Biosensor based on MXene-Y2O3 composite for ultrasensitive detection of catechol in water samples

Abstract

Phenolic compounds are considered to be major environmental pollutants because of their toxicity and hazard on the marine ecosystem and human health even at low concentrations. An ultrasensitive biosensor was fabricated by immobilizing polyphenol oxidase into a composite of transition metal carbides (MXene)-yttrium oxide (Y₂O₃) for the detection of catechol in environmental water bodies. The morphology and electrochemical performance of the as-prepared biosensors were investigated using scanning electron microscopy (SEM), electrochemical impedance spectroscopy (EIS), and cyclic voltammetry (CV), respectively.
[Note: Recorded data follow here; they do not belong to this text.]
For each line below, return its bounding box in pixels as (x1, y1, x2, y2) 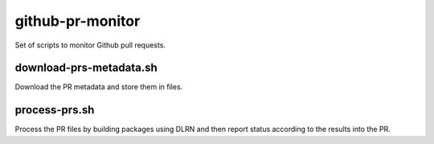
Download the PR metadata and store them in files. (14, 82, 183, 92)
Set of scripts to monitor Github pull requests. (14, 40, 166, 50)
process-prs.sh (14, 103, 95, 117)
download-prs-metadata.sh (14, 61, 158, 75)
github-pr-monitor (14, 12, 141, 30)
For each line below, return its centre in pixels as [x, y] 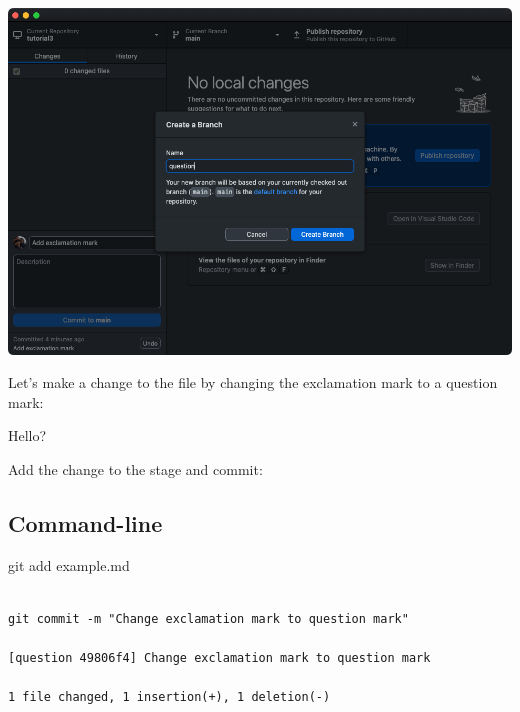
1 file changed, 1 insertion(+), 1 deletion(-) [169, 697]
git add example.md [69, 564]
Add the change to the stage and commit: [135, 468]
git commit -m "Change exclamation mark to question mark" [208, 618]
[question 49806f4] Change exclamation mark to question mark [219, 658]
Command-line [85, 522]
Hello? [27, 435]
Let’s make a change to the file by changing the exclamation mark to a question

Under the optimal pH value and applied potential, the biosensor exhibited a linear response range from 0.04 to 3.2 µM (R² = 0.9974) with an excellent sensitivity of 2294.8 mA·M⁻¹. The limit of detection (LOD) was found to be 7 nM (S/N = 3) with acceptable repeatability and reproducibility. The interference from ascorbic acid, uric acid, CuSO₄, MgSO₄, FeCl₃, CaCl₂, and ZnSO₄ was also investigated. The proposed biosensor was used for the determination of trace catechol in real water samples with satisfactory results compared with that of HPLC. The construction of MXene-Y₂O₃ composite is expected to be a platform for immobilizing enzymes to prepare versatile electrochemical biosensors.